If I have a dataframe of daily data which contain symbols and different dates:
level_0 index date symbol open ... volume_10_day is_downtrending is_downtrending_lookback consolidating_10 consolidating_10_lookback
0 3608 3608 2022-10-26 CIFR 0.8600 ... 3883.2 0 0 0 1
1 11367 11367 2022-09-12 CLVS 1.2800 ... 24749.8 0 0 0 1
2 13031 13031 2022-10-06 CGC 3.0700 ... 3807474.9 0 0 0 1
3 13044 13044 2022-10-25 CGC 2.4000 ... 4213340.1 0 0 0 1
4 13864 13864 2022-09-02 CMCM 4.9100 ... 3560.0 0 0 0 1
.. ... ... ... ... ... ... ... ... ... ... ...
353 684622 684622 2022-10-24 SOBR 3.2500 ... 65830.2 0 0 0 1
354 685045 685045 2022-08-29 SNTG 2.6500 ... 12765.3 0 1 0 1
355 685093 685093 2022-11-04 SNTG 4.6889 ... 17969582.7 0 0 0 0
356 686851 686851 2022-10-11 WNW 0.8700 ... 5172.1 0 0 0 1
357 688103 688103 2022-10-11 BHG 0.8750 ... 1489.5 0 1 0 1
[358 rows x 18 columns]
Sometimes, there are multiplies of the same days but with different symbols.
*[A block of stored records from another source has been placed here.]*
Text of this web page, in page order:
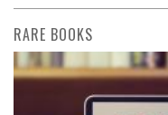
RARE BOOKS
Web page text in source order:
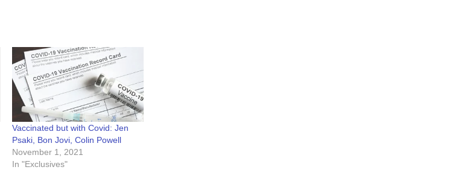
Vaccinated but with Covid: Jen
Psaki, Bon Jovi, Colin Powell
November 1, 2021
In "Exclusives"
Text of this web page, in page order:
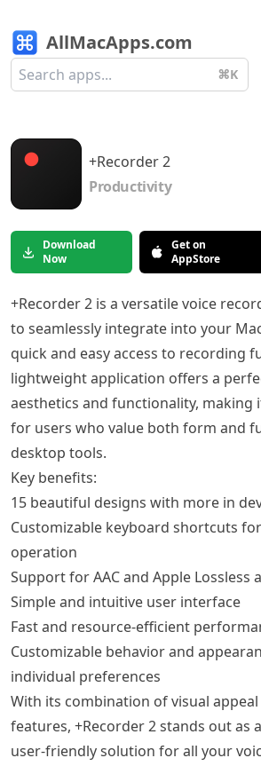
AllMacApps.com
⌘K
+Recorder 2
Productivity
Download
Now
Get on
AppStore
+Recorder 2 is a versatile voice
to seamlessly integrate into your
quick and easy access to recording
lightweight application offers a
aesthetics and functionality, making
for users who value both form and
desktop tools.
Key benefits:
15 beautiful designs with more in
Customizable keyboard shortcuts
operation
Support for AAC and Apple Lossless
Simple and intuitive user interface
Fast and resource-efficient
Customizable behavior and
individual preferences
With its combination of visual
features, +Recorder 2 stands out as
user-friendly solution for all your
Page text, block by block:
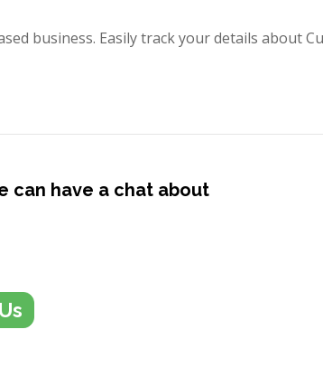
business. Easily track your details about
can have a chat about
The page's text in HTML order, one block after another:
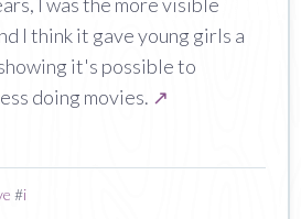
I think it gave young girls a
it's possible to
doing movies. ↗
#i
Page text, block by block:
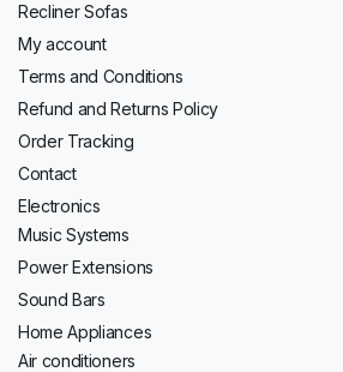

For example, on 2022-10-11 there are two symbols which occur: WNW, BHG.
356 686851 686851 2022-10-11 WNW 0.8700 ... 5172.1 0 0 0 1
357 688103 688103 2022-10-11 BHG 0.8750 ... 1489.5 0 1 0 1
When this happens, I only want the first instance to be returned (all other symbols occurring on the same day should be removed), something like:
level_0 index date symbol open ... volume_10_day is_downtrending is_downtrending_lookback consolidating_10 consolidating_10_lookback
0 3608 3608 2022-10-26 CIFR 0.8600 ... 3883.2 0 0 0 1
1 11367 11367 2022-09-12 CLVS 1.2800 ... 24749.8 0 0 0 1
2 13031 13031 2022-10-06 CGC 3.0700 ... 3807474.9 0 0 0 1
3 13044 13044 2022-10-25 CGC 2.4000 ... 4213340.1 0 0 0 1
4 13864 13864 2022-09-02 CMCM 4.9100 ... 3560.0 0 0 0 1
.. ... ... ... ... ... ... ... ... ... ... ...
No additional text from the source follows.